Our Systems Approach

Health and public health are complex systems.

Health and public health are complex systems with many interconnected parts and relationships, including one's biology and genetics, culture, social networks, environment, and economics. Communities, cities and countries are increasingly interconnected via businesses, transportation, media and the internet. Any factor, change, policy or intervention within one portion of society can have reverberations within a community, city, state, region, country, or even world-wide.

The dangers of not using a systems approach

Making a decision that involves such complex systems is challenging since seeing the secondary, tertiary, and other indirect effects of a change can be difficult. If you don’t fully understand the systems that affect and are affected by health, it can be hard to establish policies, interventions, products, and guidance that work for different people and circumstances. In fact, not using a systems approach can even result in unintended consequences, worsening existing disparities, Band-Aids rather than solutions, expended time, effort and other resources from trial and error, missing second and tertiary effects, and introducing bias.

Systems approaches have transformed other fields

Meteorology, transportation, and air traffic control are just a few fields that were transformed with the advent of systems approaches like computer modeling. Before computer models generated the weather predictions that we have available today, it was difficult to see how wind, barometric pressure, cloud formations, temperatures, and precipitation all fit together to form weather patterns. Now we have the Doppler radar and weather predictions at our fingertips due to systems approaches like computer modeling. These transformations didn’t result from siloed approaches but instead resulted from efforts to incorporate all the complex factors that make up the entire system.

PHICOR’s Systems Approach

Our PHICOR (Public Health Informatics, Computational, and Operations Research) team is based at the City University of New York Graduate School of Public Health & Health Policy (CUNY SPH). For over two decades, PHICOR has been developing systems, artificial intelligence (AI), and other computational approaches, methods, models, and tools to help decision makers better understand and address complex systems in health.
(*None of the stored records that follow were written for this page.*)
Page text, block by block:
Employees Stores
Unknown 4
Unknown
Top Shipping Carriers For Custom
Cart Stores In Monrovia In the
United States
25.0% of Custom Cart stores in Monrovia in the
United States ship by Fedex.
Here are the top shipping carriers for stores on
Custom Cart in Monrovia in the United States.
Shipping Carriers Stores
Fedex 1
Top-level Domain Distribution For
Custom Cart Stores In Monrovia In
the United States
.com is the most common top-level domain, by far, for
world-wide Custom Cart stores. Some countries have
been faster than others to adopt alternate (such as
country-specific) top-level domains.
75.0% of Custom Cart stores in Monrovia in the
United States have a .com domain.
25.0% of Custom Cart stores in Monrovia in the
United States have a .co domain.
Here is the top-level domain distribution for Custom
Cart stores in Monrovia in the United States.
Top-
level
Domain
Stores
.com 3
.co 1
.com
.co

This approach allows PHICOR to:

Break down complex systems into simplistic forms

Save time, money, and other resources that are associated with traditional problem-solving methods 

Strip away the noise and make complex systems easier to understand and tackle

Computer simulation modeling and AI

PHICOR’s computer simulation models and AI serve as virtual laboratories to better understand and explore the impact of a policy, product, or intervention all within the safety of a computer before making any decisions. They allow for virtual testing of different circumstances, interventions, and policies that may not be possible or practical or ethical in real-life.